If Ryan can convert a moderate like Brooks, the Wisconsin congressman might just be the most able advocate for fiscal discipline and an overhaul of our entitlement programs. And if he can do that, Ryan will become the de facto leader of the conservative movement

Actually Ron Paul is way beyond Ryan because he is actually confronting the "Core" problem which is that the Fed is in charge of our monetary system without check or balance because it is a Fiat system. This is not popular,but if Paul is correct,nothing will change,until our actual money is changed. In this case,if Paul is correct,truth will trump conventional thinking,although I admit,RP will be in the ground,before any of this is resolved.

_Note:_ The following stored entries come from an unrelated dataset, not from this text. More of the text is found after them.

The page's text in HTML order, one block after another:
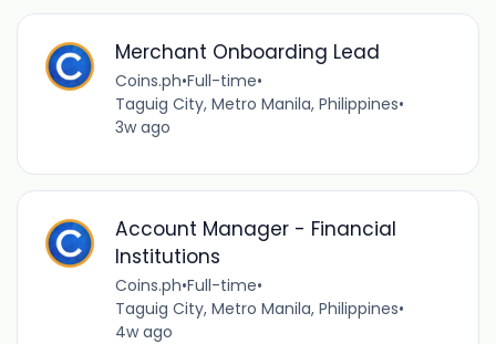
Merchant Onboarding Lead
Coins.ph•Full-time•
Taguig City, Metro Manila, Philippines•
3w ago
Account Manager - Financial
Institutions
Coins.ph•Full-time•
Taguig City, Metro Manila, Philippines•
4w ago
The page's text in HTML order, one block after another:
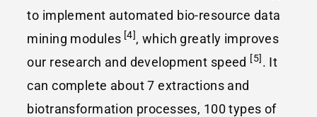
to implement automated bio-resource data
mining modules [4], which greatly improves
our research and development speed [5] . It
can complete about 7 extractions and
biotransformation processes, 100 types of
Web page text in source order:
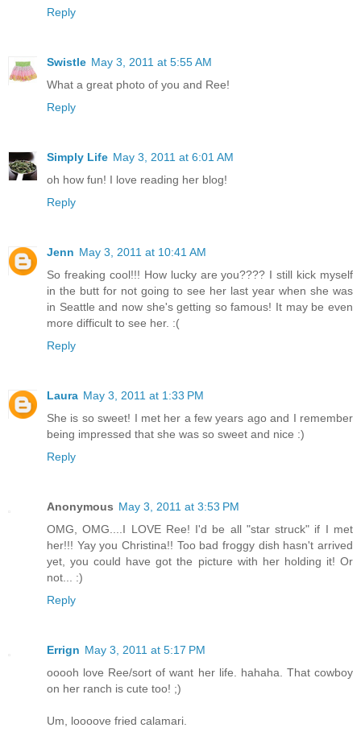
Reply
Swistle May 3, 2011 at 5:55 AM
What a great photo of you and Ree!
Reply
Simply Life May 3, 2011 at 6:01 AM
oh how fun! I love reading her blog!
Reply
Jenn May 3, 2011 at 10:41 AM
So freaking cool!!! How lucky are you???? I still kick myself
in the butt for not going to see her last year when she was
in Seattle and now she's getting so famous! It may be even
more difficult to see her. :(
Reply
Laura May 3, 2011 at 1:33 PM
She is so sweet! I met her a few years ago and I remember
being impressed that she was so sweet and nice :)
Reply
Anonymous May 3, 2011 at 3:53 PM
OMG, OMG....I LOVE Ree! I'd be all "star struck" if I met
her!!! Yay you Christina!! Too bad froggy dish hasn't arrived
yet, you could have got the picture with her holding it! Or
not... :)
Reply
Errign May 3, 2011 at 5:17 PM
ooooh love Ree/sort of want her life. hahaha. That cowboy
on her ranch is cute too! ;)
Um, loooove fried calamari.
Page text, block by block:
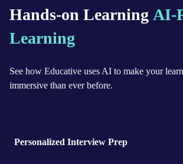
Hands-on Learning AI-
Learning
See how Educative uses AI to make your
immersive than ever before.
Personalized Interview Prep
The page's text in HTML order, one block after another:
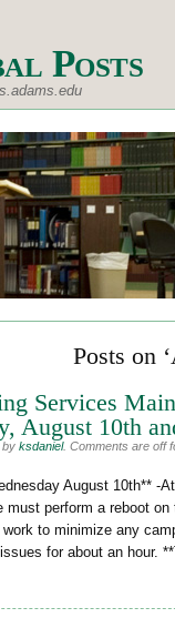
Posts
Posts on
Services
August 10th
by ksdaniel. Comments are off
August 10th** -
must perform a reboot
to minimize any
for about an hour.
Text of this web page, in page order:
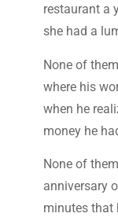
restaurant a
she had a
None of
where his
when he
money he
None of
anniversary
minutes that
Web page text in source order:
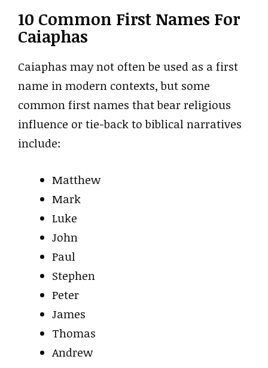
10 Common First Names For
Caiaphas
Caiaphas may not often be used as a first
name in modern contexts, but some
common first names that bear religious
influence or tie-back to biblical narratives
include:
Matthew
Mark
Luke
John
Paul
Stephen
Peter
James
Thomas
Andrew
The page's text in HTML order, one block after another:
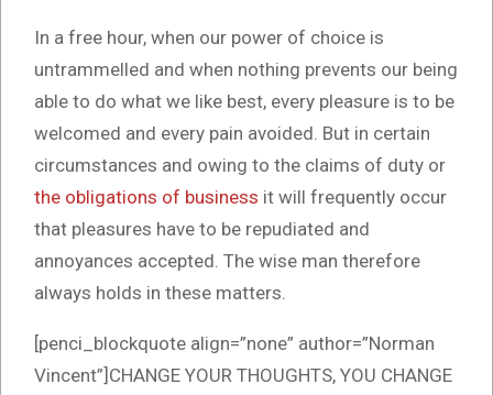
In a free hour, when our power of choice is
untrammelled and when nothing prevents our being
able to do what we like best, every pleasure is to be
welcomed and every pain avoided. But in certain
circumstances and owing to the claims of duty or
the obligations of business it will frequently occur
that pleasures have to be repudiated and
annoyances accepted. The wise man therefore
always holds in these matters.
[penci_blockquote align=”none” author=”Norman
Vincent”]CHANGE YOUR THOUGHTS, YOU CHANGE
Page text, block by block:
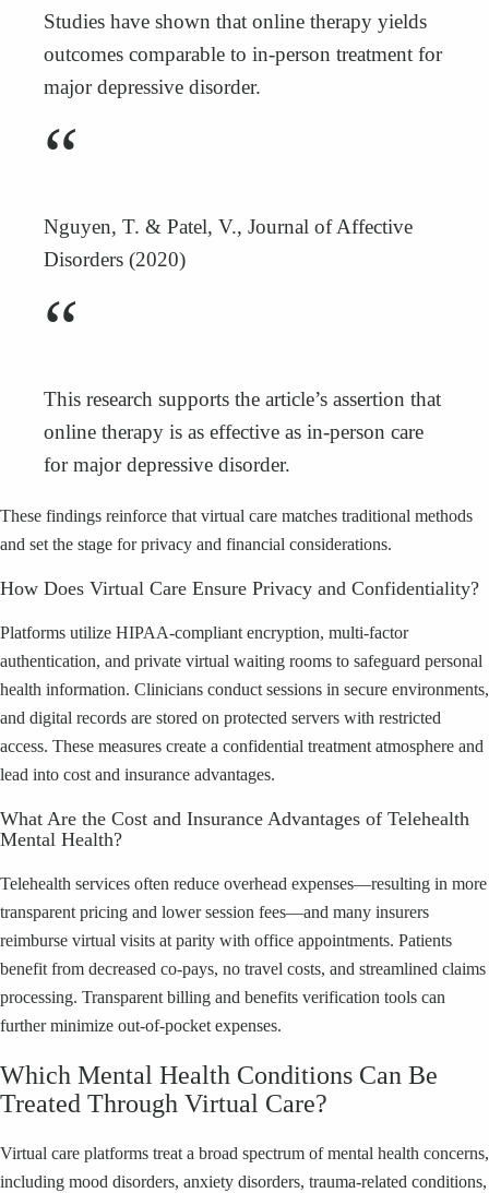
Studies have shown that online therapy yields
outcomes comparable to in-person treatment for
major depressive disorder.
“
Nguyen, T. & Patel, V., Journal of Affective
Disorders (2020)
“
This research supports the article’s assertion that
online therapy is as effective as in-person care
for major depressive disorder.
These findings reinforce that virtual care matches traditional methods
and set the stage for privacy and financial considerations.
How Does Virtual Care Ensure Privacy and Confidentiality?
Platforms utilize HIPAA-compliant encryption, multi-factor
authentication, and private virtual waiting rooms to safeguard personal
health information. Clinicians conduct sessions in secure environments,
and digital records are stored on protected servers with restricted
access. These measures create a confidential treatment atmosphere and
lead into cost and insurance advantages.
What Are the Cost and Insurance Advantages of Telehealth
Mental Health?
Telehealth services often reduce overhead expenses—resulting in more
transparent pricing and lower session fees—and many insurers
reimburse virtual visits at parity with office appointments. Patients
benefit from decreased co-pays, no travel costs, and streamlined claims
processing. Transparent billing and benefits verification tools can
further minimize out-of-pocket expenses.
Which Mental Health Conditions Can Be
Treated Through Virtual Care?
Virtual care platforms treat a broad spectrum of mental health concerns,
including mood disorders, anxiety disorders, trauma-related conditions,

Posted by: rcaruth | February 11, 2011 12:02 PM | Report abuse

The entitlement trajectory is indeed "inexorable", but what can't be sustained won't be sustained. Call me naive, but I really believe that if Obama were man enough to face the entitlement crisis, the Republicans would work with him. There's nothing the Republicans can do if Obama would just demagogue any proposed cuts.

Posted by: eoniii | February 11, 2011 1:15 PM | Report abuse

eoniii, You're surely right. Obama is actually the perfect person to pave the way for entitlement reform. If someone as far to the left as Obama finally admits that our entitlements are unsustainable and must be reformed, who is going to oppose or demagogue him? Only those on the uber-left, who can't be taken seriously anyway.

I remember Harry Reid agreeing that Social Security had to be reformed when Bill Clinton brought up the subject during his presidency. However, when Bush 43 tried to fix SS, Reid demagogued it so vociferously and shamefully that it ultimately failed. (I wish the R party ran ads of Reid voicing support for SS reform from the Clinton years at the time Bush 43 was pushing for it).

Would the likes of Reid dare oppose SS reform if Obama supported it?

Posted by: RitchieEmmons | February 11, 2011 4:01 PM | Report abuse

All this whining about Social Security being an "entitlement" is disingenuous since SS is funded by workers and their employers, not the government. When the government has to pay back the money it has been borrowing from the Social Security trust fund to finance tax cuts and wars, it's going to get ugly.

Posted by: fingersfly | February 12, 2011 8:57 AM | Report abuse

Thank you fingersfly. In my opinion, American seniors should mobilize and sue the U.S. government for raiding the Social Security trust fund to bankroll its two costly and bloody wars and to make up for its refusal to tax the wealthy and close the loopholes for big corporations.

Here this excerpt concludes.